A rationale for conducting the re-assessments was to determine whether the training and institutional re-orientation needed to remain designated as Baby-Friendly was being sustained and that it translated into improved practices. We expected that the findings from the assessment in the Accra Metropolis would serve as a gauge for BFHI performance elsewhere in Ghana, where the facilities are less endowed with often less skilled capacity. Our finding that none of the six designated facilities in the Accra Metropolis was adherent to the Ten Steps to successful breastfeeding was surprising. It suggested that the adherence to the Ten Steps in designated facilities outside Accra may be even poorer than observed in Accra. In addition to these six facilities which have performed poorly on the Ten Steps, all the other designated maternity facilities which have not been re-assessed continue to be advertised as Baby-Friendly with potential adverse implications for infant breastfeeding promotion; elsewhere, the designation will have been lost until they meet the BFHI standards [15, 16].
None of the facilities was compliant with Steps One and Two. This was despite the fact that a written policy on the BFHI existed in all the facilities. The deficiency, however was that the existing policies did not communicate all the Ten Steps to successful breastfeeding, except in one facility. Also, in four of the facilities, although the policy was available, it was not displayed at relevant places for the benefit of staff and clients. Concerning Step Two, lack of funds was given by the hospital management as the reason for failing to utilize the existing training guide to build the capacity of the clinical staff on the Code and the Ten Steps. This excuse may be because in Ghana, it is not uncommon for staff working in public institutions to receive training outside the workplace setting and also to earn extra income (often paid by external organizations providing the training) for participating in a training program. Thus staff are less motivated to participate in training that is not linked with extra income.
There was also low adherence with Steps Three, Four, Five and Eight. This is not surprising since the clinical staff were not adequately prepared through training to support mothers to practice appropriate feeding in the immediate postpartum period. Poor knowledge and skills of clinical staff to support women in breastfeeding is not a surprising finding as reported by Okolo and Ogbonna in Nigeria [17]. Also, the finding that Step Seven was adhered to by all facilities is aided by space constraints in most hospitals, thus facilitating the keeping of infants with their mothers.
A similar pattern was observed for adherence to the Code on marketing of breast milk substitutes. Our findings show that there was low adherence with the Code in the six maternity facilities. Even more disturbing is the finding that the health staff had poor knowledge on the reasons for not permitting distribution of free formula samples. Two key implications are drawn from this finding of poor adherence to the BFHI standards. Firstly, many mothers who deliver their babies at designated Baby-Friendly facilities may be missing the opportunity to receive adequate support to breastfeed appropriately. Secondly, the low adherence may partly explain the low rates of timely breastfeeding initiation in Ghana [18, 19].
The literature on BFHI has only a few published reports on facility re-assessments. In Brazil, Maura de Araujo and Schmitz [20] have reported that out of 172 designated hospitals reassessed, 82% were fully compliant to all the steps. In their study, the steps that had the lowest compliance were steps two and three, bearing similarity to our findings. Earlier in 1999, Dodgson et al., had reported low compliance with the Ten Steps in 95 Minnesota Hospitals in the early stages of implementing BFHI [21]. In the African context, however, no published reports on BFHI re-assessments were identified in our search of the literature. Perhaps, this is the first reported study on re-assessment of BFHI in the sub-Saharan Africa region.

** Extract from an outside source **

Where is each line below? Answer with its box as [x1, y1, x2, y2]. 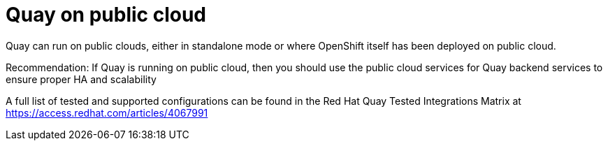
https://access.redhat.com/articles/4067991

The facility staff attributed the high rate of non-adherence to both the Ten Steps and the Code to multiple reasons including high trained staff attrition, inadequate in-service training for new staff, high client-staff ratios, and inadequate support for regional and national program monitoring. Beyond these barriers, there is also lack of strong leadership and sustained program planning to allow integration of BFHI into existing health system structures. As a result, only a few trained national assessors have the mandate to go round the entire nation to perform supportive monitoring as well as assessments and training for designation. Since the assessors carry out these activities in addition to their primary duties, both facility designation and monitoring is often left unattended to. In the future, the Ghana Health services and the Ministry of health should consider decentralizing the assessment procedure in order to remove bottlenecks in mobilizing assessors across the country.
It is important to recognize that re-assessment of designated Baby-Friendly facilities is recommended at least every three years [9]. In Ghana, however, re-assessment has not been implemented routinely. Rather, there is periodic supportive monitoring that is carried out by a National team of trained assessors. The frequency of supportive monitoring is, however, infrequent due to inadequate funding of the BFHI program. As a result, only a few of the designated facilities benefit from monitoring visits by the assessors each year.
The findings of this study should be interpreted also within the context that the re-assessment tools utilized were the revised versions of the tools that were used to designate the facilities. There are key differences that have been identified between the original assessment tools and the revised version. It is possible, therefore, that if the original tools had been used, different levels of compliance may have been observed. Nevertheless, the findings based on the revised tools reflect current expectations of the BFHI program and should serve as basis for interpreting future re-assessments.